Since you've been gone, I have suffered the loss of my dad to dementia, career issues, trauma with parenting, the loss of our beloved family cabin and much more.  Every time I am going through something big, either good or bad, I miss you.  I miss being able to call you up on the phone. I miss the realities that you would reflect back to me.  I miss the fact that you could always show me my 'goodness' even when I was feeling horrible about myself.  Your friendship taught me to love; to open my heart.  When you left, I felt that heart shut down.  It is still hard for me to open my heart again because it was beyond painful to lose you.  I don't know that my heart could deal with that kind of pain again.  But, it has and it will because life is impermanent and death happens.  

The weekend you disappeared, I called your house to talk to you.  Your partner's mom answered the phone.  There was something odd in her tone and she said that your partner would call me later.  I got off the phone confused.  On a beautiful, slightly windy February morning, your partner called me and told me you were missing.  My mind reeled in confusion.  For three weeks, I held out hope that you would be found alive.  But, Sunday night in late February, your partner called and told me your body had been found in Laurelhurst Park in a pond.  My mind shut down and I immediately booked a flight to Portland.  I had just suffered one of the biggest losses of my life.  Even 7 years later, there are no answers to what happened.  And there probably never will be.

7 years later, I still sob thinking about it.  Your loss can hit me just as hard 7 years later as it did that Sunday in February.  I've learned that grieving is a spiral; sometimes there is peace and gratitude and other times, there is anger, pain, and deep sadness.  I've learned that friends that you make in shared grief can distance themselves and rip the scab off the wound with their absence.  I've learned how very loved you were by many; how you affected everyone from your work to your personal life.  I've learned that a deep friendship like ours is rare and that many don't understand the deep love that friends can feel for one another. I consider you my soul sister, as much a part of my family as my blood relatives.  Your loss hit me so hard that it took at least 5 years for me to get a grip on it, to stop constantly numbing myself and decide to live.

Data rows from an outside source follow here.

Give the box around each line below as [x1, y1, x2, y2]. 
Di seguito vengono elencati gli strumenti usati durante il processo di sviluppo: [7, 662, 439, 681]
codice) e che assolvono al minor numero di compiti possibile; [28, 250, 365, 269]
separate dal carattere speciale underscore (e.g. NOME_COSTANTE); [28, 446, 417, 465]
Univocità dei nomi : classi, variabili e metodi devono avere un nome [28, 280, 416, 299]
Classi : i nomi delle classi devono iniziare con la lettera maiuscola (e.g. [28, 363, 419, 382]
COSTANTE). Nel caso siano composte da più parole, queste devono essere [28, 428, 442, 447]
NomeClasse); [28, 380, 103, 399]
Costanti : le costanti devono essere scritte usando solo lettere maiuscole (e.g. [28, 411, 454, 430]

Every year, I dread this month, the month of your death.  I long to be enlightened, to celebrate who you were and not be so sad about your loss and the lack of answers surrounding your death. But, I always find myself grieving.  The spirals are not as long and the moments of peace are longer, but the sadness hits hard sometimes and all I can do is feel it.

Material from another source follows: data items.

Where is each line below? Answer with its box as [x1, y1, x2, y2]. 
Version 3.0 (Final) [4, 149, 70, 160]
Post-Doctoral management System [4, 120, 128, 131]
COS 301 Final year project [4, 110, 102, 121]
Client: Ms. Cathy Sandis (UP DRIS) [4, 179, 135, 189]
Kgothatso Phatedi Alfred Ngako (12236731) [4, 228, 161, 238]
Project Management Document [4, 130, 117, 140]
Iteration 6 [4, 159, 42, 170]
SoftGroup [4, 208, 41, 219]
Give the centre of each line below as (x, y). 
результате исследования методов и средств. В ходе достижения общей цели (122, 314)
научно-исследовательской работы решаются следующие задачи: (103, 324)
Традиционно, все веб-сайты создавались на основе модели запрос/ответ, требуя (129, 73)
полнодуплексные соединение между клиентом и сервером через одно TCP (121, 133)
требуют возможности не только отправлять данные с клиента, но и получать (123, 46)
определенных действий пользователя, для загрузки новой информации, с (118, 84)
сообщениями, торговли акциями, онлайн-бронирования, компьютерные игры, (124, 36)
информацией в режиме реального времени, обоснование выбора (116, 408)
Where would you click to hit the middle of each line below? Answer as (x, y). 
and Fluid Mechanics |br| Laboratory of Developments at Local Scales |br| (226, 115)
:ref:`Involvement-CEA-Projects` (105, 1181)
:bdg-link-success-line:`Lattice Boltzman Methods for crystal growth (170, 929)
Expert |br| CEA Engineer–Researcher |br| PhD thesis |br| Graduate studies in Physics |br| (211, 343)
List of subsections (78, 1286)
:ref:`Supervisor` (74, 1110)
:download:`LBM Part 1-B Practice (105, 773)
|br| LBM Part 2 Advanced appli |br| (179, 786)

I know that you are not gone my friend.  You are inside of me every day.  You are in nature, in your most beloved place, the place where you found so much peace from a world that was sometimes full of turmoil. You enriched my life in so many ways.  I will never forget your keen intellect, your long detailed stories, your laughter, your stubbornness, your rage, your quest for justice for the young and vulnerable, your unconditional love and so much more. Our friendship is irreplaceable.  I will always miss you, but you will always be in my heart.  This journey of life, no matter where it takes me, will always be traveled hand in hand with you, my soul friend.